Activity — For each line in the records, produce an exact copy.

[Source data]
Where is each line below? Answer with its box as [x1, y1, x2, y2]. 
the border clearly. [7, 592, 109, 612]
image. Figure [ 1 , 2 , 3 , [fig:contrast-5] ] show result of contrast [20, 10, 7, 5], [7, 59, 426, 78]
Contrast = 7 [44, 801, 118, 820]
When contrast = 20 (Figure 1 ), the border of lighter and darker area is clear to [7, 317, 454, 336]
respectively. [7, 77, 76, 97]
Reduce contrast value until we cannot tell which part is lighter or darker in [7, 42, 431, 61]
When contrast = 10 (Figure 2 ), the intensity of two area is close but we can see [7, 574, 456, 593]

Answer to the exercise —
Where is each line below? Answer with its box as [x1, y1, x2, y2]. 
the border clearly. [7, 592, 109, 612]
image. Figure [ 1 , 2 , 3 , [fig:contrast-5] ] show result of contrast [20, 10, 7, 5], [7, 59, 426, 78]
Contrast = 7 [44, 801, 118, 820]
When contrast = 20 (Figure 1 ), the border of lighter and darker area is clear to [7, 317, 454, 336]
respectively. [7, 77, 76, 97]
Reduce contrast value until we cannot tell which part is lighter or darker in [7, 42, 431, 61]
When contrast = 10 (Figure 2 ), the intensity of two area is close but we can see [7, 574, 456, 593]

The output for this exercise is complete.